[Extracted material]
□ □ □ □ □ □ □

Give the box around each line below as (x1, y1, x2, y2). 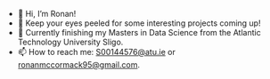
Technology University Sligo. (17, 36, 124, 47)
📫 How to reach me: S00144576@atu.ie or (17, 47, 176, 57)
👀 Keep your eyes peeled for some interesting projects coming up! (17, 18, 261, 28)
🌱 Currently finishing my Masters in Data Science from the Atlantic (17, 28, 261, 37)
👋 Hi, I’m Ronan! (17, 9, 77, 19)
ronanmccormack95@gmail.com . (17, 59, 141, 70)
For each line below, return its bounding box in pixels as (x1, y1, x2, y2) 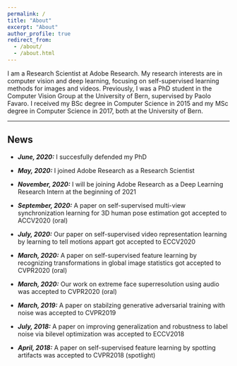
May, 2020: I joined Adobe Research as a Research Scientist (17, 166, 195, 175)
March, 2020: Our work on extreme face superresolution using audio (17, 280, 220, 288)
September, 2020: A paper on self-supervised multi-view (17, 201, 186, 209)
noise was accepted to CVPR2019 (17, 308, 116, 317)
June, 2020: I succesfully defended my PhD (17, 153, 147, 161)
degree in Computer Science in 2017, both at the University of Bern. (7, 107, 203, 115)
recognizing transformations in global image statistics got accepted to (17, 259, 221, 267)
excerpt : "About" (7, 23, 59, 30)
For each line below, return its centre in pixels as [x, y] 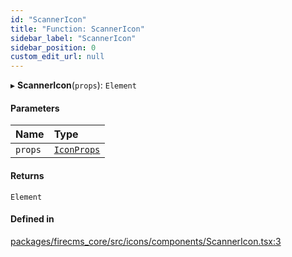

□ □ □ □ □ □ □

Select all lines with the word "accepted" from the entries above.

noise was accepted to CVPR2019 (17, 308, 116, 317)
recognizing transformations in global image statistics got accepted to (17, 259, 221, 267)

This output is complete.